--- START ---
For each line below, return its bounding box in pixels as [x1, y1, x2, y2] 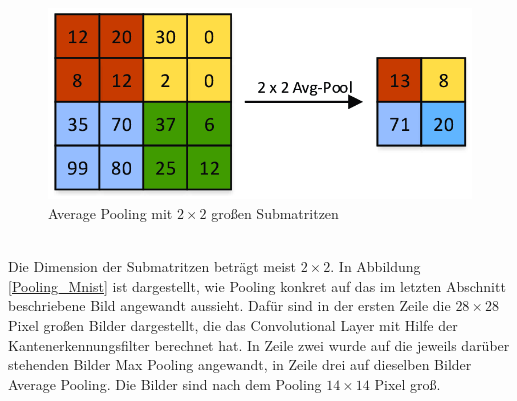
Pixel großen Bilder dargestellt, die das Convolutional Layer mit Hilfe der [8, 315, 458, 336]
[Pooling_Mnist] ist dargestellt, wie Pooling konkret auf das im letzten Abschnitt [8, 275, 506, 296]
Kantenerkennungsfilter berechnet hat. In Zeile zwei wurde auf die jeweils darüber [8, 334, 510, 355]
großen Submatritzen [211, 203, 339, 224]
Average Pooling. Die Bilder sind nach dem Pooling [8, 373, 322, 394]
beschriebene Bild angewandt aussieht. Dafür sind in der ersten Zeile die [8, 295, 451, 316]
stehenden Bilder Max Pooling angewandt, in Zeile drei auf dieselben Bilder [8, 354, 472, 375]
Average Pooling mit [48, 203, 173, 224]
--- END ---
The required output is an exact copy of the lines from the start of the material above through the line containing "Pixel großen Bilder", inclusive, with no pictures in it.

Written solution:
For each line below, return its bounding box in pixels as [x1, y1, x2, y2] 
Pixel großen Bilder dargestellt, die das Convolutional Layer mit Hilfe der [8, 315, 458, 336]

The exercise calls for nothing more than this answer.